> ASSIGNED TASK: Read the material below and tally how many lines hold the word "MAXCUT", giving the number and nothing else.

> SOURCE INFORMATION:
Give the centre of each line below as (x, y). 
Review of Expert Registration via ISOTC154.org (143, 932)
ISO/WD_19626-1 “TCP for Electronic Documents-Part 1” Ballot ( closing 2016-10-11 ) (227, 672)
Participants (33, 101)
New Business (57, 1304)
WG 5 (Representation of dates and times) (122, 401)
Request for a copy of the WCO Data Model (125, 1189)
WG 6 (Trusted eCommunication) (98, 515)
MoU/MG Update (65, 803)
* * *
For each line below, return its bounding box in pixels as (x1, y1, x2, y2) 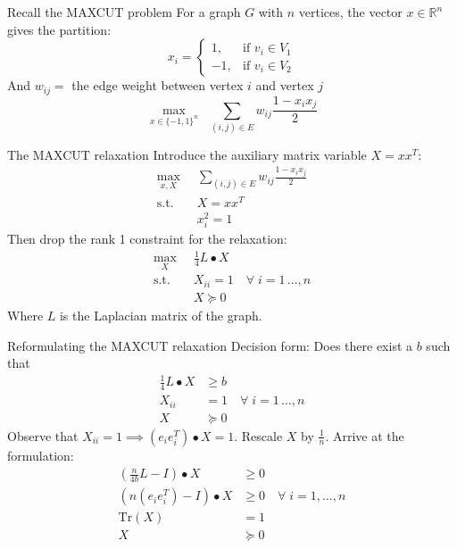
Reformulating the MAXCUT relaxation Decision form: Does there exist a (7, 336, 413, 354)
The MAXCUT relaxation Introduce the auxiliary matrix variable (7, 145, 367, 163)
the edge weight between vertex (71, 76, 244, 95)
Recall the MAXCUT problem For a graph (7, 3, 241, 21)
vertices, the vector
...
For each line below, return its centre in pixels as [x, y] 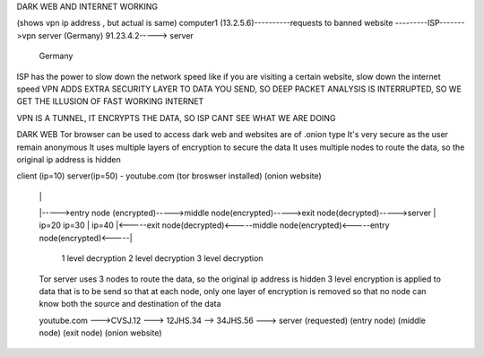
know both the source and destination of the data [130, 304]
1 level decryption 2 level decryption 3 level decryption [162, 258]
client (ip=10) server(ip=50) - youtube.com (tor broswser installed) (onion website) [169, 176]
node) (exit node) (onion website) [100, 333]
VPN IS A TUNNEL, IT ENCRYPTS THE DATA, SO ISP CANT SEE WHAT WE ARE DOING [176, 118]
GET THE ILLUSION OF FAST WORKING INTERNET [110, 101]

> THE ANSWER: 3